Kirchhoff ‘s Laws

To maintain a steady current in a conductor, a constant potential difference must be maintained across its ends. Cells or batteries are used to accomplish this task.

If one or more conductors are connected in such a manner that it offers one or more closed paths for current to flow, the arrangement is referred to as an electric circuit.

The analysis of such circuits is accomplished with the help of two laws known as Kirchoff’s laws :

Kirchhoff’s Current law (KCL) & Kirchhoff’s Voltage law (KVL):

KCL( Kirchhoff’s current Law ): Kirchhoff’s current law states that sum of the currents entering a junction point in a circuit must be equal to the sum of the current leaving it.

In other words algebraic sum of all the currents meeting at a junction is zero.

The word algebraic here means that we have to take into account the current direction in the summation, i.e.

if the currents reaching the junction are taken as positive, the current leaving it is to be taken as negative.

For the shown diagram, KCL gives us

I1 − (I2 ) + (−I3) = 0

or, I1 = I2 + I3

KCL is a direct consequence of the principle of conservation of electric charge.

KVL(Kirchhoff’s voltage law ) : Kirchhoff’s voltage law states that the algebraic sum of the potential differences in any loop including those associated with emf must be equal to zero.

Mathematically,  ΣΔv = 0

In order to get the correct value of potential drop for different type of elements, you may consider following facts.

(i) In a resistor current flows from high potential to low potential end.
Hence for the resistor shown below.

VA − VB = IR


(ii) If E & r be the EMF and internal resistance of the cell shown below
VB − VA = E – Ir


(iii) If you encounter a capacitor with charges on its plates as shown in the diagram

VA − VB = q/C where C is its capacitance and

I = dq/dt

Example: Determine the current in each branch of the following network : Fig.
Current Electricity

Sol.
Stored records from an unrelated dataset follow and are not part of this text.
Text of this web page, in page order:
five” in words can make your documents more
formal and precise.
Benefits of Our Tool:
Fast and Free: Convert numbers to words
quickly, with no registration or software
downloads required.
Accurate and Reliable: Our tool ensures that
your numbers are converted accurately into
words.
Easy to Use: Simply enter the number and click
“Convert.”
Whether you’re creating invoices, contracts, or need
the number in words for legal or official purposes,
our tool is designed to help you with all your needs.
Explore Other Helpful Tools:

The current through the various arms of the circuit have been shown in Fig

According to Kirchhoff’s second law; In a closed circuit ABCEA ;

10i1 + 5(i1-i3) -10 + 10(i1+i2) = 0

25 i1 + 10 i2-5i3 = 10

5i1 + 2i2-i3 = 2 …(i)

In a closed circuit ABDA ;

10 i1 + 5i3-5i2 = 0

2 i1 + i3-i2 = 0

i2 = 2 i1 + i3 ….(ii)

In a closed circuit BCDB ;

5 (i1 -i3)-10 (i2 + i3 )-5i3=0

5i1 – 10i2-20i3 = 0

i1 = 2i2 + 4i3 …(iii)

On solving ;

i1 =-2 (-2⁄(17))=4⁄17 A ;

i2 =-3 (-2⁄17)= 6⁄17 A

i1+i2 =(4⁄17)+(6⁄17) = 10⁄17 A

i1-i3=4⁄17-(-2⁄17)= 6⁄17 A

i2+i3 = 6⁄(17+(-2⁄(17) = 4⁄17 A

Example : Two cells having emf of 10 V and 8V, and internal resistance of 1 Ω(each) are connected as shown with an external resistance of 8 Ω. Find the current flowing through the circuit.
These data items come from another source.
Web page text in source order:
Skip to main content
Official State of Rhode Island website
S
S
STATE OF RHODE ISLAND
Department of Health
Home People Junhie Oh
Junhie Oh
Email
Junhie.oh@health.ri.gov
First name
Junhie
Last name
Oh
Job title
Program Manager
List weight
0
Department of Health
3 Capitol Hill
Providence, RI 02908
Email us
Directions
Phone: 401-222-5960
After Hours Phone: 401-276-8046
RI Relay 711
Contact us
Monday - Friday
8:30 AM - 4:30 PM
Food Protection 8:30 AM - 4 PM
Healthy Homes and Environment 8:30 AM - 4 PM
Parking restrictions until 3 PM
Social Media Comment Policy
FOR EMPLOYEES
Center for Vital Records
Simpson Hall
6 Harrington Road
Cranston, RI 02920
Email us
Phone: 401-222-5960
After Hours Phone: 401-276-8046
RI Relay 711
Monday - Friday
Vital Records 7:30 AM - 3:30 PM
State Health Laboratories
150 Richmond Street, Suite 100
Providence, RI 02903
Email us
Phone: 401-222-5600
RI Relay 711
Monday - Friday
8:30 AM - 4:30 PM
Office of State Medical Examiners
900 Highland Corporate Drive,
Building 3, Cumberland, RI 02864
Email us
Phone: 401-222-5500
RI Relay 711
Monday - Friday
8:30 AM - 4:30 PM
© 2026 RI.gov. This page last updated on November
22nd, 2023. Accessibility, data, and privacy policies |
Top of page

Solution : Suppose that a current i flows through the external resistance (8 Ω) and it divides into two branches at the node B as i1 and i2

Using KCL , i1 + i2 = i

Using KVL,

For Loop ABYXA :

10 + (−i1)1 + (i − i1) 1 − 8 = 0

For Loop ABQPA :

10 + (−i1)1 + (−i)8 = 0

Solving, we get,

i = 18/17 A ≈ 1.06A

i1 = 10 − 8i

= (10 − 8.54)A

= 1.52 A.

i2 = i − i1

= − 0.46 A

The negative sign for i2 means that its direction is opposite to the direction that we had assumed.

Example : Calculate the value of current I in the section of networks shown in figure

Solution :

This type of problem checks your understanding of KCL

At junction A : I2 + 8 = 15 ; I2 = 7 A

At junction D : I3 + 5 = 8 ; I3  = 3 A

At junction B : I2 + 3 = I4 ; I4  = 10 A

At junction C : I1 = I3 + I4 ; I1 =13 A

Example : A part of a circuit in steady state along with current flowing in the branches with value of each resistance is shown in figure. Calculate the energy stored in the capacitor C0.

Solution : Find out potential difference across the capacitor first.

Applying Kirchoff’s junction law at A and B

At A : 2 + 1 − I1 = 0 ; I1 = 3A

At B: I2 + 1 − 2 = 0 ; I2 = 1A

Now applying KVL in the mesh ADCBA (mesh means smallest loop or closed path)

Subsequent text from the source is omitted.